### WORK TO COMPLETE
Lines with "PRODUCTS": pull these out of the listing below.
---------- MATERIAL TO PROCESS
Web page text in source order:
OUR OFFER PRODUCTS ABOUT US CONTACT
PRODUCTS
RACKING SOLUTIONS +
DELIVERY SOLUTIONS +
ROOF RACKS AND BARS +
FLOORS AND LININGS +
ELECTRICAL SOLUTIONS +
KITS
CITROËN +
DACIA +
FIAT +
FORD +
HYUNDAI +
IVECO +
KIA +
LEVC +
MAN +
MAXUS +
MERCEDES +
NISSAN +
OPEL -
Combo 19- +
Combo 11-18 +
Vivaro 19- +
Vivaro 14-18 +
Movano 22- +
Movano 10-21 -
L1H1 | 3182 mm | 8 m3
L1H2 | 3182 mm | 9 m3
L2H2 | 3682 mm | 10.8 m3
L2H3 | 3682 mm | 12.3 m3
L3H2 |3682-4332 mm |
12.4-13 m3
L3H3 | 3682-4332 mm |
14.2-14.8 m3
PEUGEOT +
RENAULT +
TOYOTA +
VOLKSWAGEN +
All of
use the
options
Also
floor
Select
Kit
--------------------
### COMPLETED EXERCISE
OUR OFFER PRODUCTS ABOUT US CONTACT
PRODUCTS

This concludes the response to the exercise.